- **BRIEF**
Within the listing below, the lines containing "that" are to be counted. Give the number only.

-- Opening Marker --

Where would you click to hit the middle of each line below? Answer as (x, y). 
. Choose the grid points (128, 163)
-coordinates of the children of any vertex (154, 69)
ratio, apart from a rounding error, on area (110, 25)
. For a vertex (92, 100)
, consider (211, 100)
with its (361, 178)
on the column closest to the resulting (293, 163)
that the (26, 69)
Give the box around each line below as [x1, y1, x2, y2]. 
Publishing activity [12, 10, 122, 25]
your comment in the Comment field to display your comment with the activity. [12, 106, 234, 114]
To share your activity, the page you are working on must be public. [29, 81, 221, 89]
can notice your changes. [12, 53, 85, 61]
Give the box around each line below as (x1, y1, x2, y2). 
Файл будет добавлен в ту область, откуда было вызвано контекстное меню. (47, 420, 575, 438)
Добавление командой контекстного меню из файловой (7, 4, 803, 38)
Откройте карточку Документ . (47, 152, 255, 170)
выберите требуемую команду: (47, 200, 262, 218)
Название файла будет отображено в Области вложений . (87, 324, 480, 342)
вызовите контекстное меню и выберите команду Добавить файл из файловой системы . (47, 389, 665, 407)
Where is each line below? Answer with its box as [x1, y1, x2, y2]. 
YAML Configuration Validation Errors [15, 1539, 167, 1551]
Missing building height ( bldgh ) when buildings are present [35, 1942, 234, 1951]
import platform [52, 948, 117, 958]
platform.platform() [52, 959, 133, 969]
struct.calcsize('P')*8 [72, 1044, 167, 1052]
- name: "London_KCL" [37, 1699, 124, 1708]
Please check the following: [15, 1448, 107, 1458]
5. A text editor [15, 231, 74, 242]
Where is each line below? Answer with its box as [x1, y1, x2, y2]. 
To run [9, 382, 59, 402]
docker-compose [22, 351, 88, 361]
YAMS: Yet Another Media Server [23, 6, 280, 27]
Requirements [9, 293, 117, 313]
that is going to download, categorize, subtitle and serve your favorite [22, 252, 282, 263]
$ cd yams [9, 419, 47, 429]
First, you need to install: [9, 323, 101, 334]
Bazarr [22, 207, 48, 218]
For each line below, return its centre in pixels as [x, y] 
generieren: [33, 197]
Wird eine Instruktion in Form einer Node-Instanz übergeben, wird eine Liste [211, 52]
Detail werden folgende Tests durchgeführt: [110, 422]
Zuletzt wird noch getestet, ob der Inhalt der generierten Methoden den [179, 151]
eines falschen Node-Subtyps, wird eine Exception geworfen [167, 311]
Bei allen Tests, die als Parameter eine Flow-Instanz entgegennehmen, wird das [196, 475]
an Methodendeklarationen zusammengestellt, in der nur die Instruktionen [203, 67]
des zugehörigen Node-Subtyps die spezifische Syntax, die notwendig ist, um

-- Closing Marker --

- **EXERCISE RESULT**
2